DATA FOR ANALYSIS Block Start

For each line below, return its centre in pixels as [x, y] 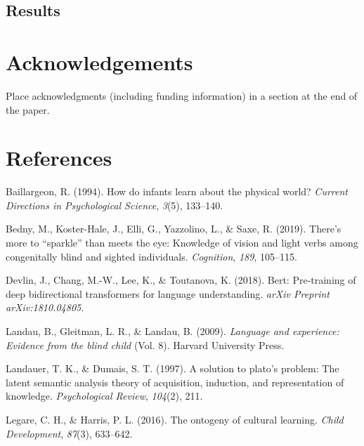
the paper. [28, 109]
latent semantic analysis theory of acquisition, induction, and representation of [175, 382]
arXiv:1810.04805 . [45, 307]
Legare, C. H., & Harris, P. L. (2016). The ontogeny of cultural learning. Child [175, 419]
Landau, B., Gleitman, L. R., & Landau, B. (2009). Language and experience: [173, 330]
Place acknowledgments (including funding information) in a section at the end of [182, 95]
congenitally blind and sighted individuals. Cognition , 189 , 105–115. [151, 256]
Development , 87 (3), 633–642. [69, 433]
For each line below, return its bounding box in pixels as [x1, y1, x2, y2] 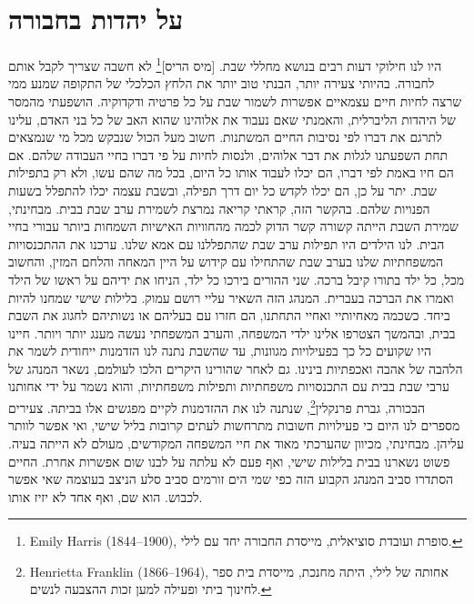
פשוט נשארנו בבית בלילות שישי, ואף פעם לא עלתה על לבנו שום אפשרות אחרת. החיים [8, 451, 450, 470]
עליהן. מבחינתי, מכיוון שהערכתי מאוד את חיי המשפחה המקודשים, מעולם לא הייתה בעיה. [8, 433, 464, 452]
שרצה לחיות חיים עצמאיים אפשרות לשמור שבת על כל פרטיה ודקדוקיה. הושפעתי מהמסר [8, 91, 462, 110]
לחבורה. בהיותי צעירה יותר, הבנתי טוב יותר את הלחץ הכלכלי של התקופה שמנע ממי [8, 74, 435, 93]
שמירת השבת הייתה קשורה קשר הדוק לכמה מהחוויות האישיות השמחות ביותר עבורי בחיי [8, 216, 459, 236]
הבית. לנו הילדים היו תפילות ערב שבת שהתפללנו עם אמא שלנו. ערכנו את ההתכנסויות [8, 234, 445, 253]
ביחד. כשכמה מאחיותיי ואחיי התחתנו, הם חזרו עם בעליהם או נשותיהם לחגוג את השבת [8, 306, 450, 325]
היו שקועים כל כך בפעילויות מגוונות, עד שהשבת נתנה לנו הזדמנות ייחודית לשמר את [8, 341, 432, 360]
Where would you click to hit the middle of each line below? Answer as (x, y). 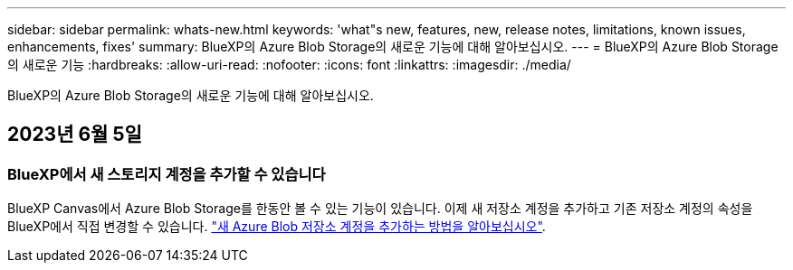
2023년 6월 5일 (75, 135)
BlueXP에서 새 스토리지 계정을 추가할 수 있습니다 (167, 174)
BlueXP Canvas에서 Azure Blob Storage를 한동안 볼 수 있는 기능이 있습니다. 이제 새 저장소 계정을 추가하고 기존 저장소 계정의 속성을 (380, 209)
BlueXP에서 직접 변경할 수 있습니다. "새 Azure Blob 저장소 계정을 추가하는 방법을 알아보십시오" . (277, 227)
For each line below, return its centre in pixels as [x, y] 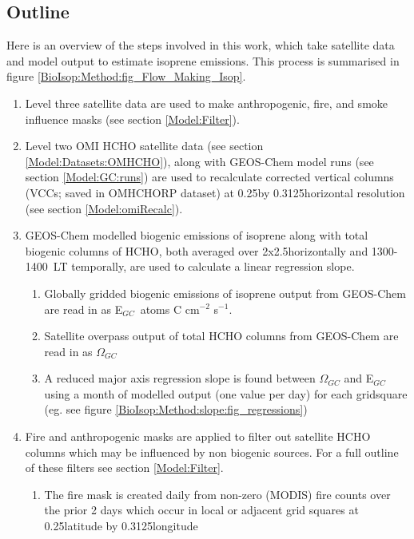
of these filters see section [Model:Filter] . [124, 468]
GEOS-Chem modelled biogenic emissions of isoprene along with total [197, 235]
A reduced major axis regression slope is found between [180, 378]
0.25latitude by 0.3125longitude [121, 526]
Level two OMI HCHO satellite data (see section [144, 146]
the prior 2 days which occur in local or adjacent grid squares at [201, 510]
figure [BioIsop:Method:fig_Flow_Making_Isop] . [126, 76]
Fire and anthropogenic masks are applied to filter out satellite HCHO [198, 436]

DATA FOR ANALYSIS Block End

_WHAT YOU NEED TO DO_
Return only the lines of the records in which the string "הייתה" appears.

_SOLUTION TO THIS TASK_
עליהן. מבחינתי, מכיוון שהערכתי מאוד את חיי המשפחה המקודשים, מעולם לא הייתה בעיה. [8, 433, 464, 452]
שמירת השבת הייתה קשורה קשר הדוק לכמה מהחוויות האישיות השמחות ביותר עבורי בחיי [8, 216, 459, 236]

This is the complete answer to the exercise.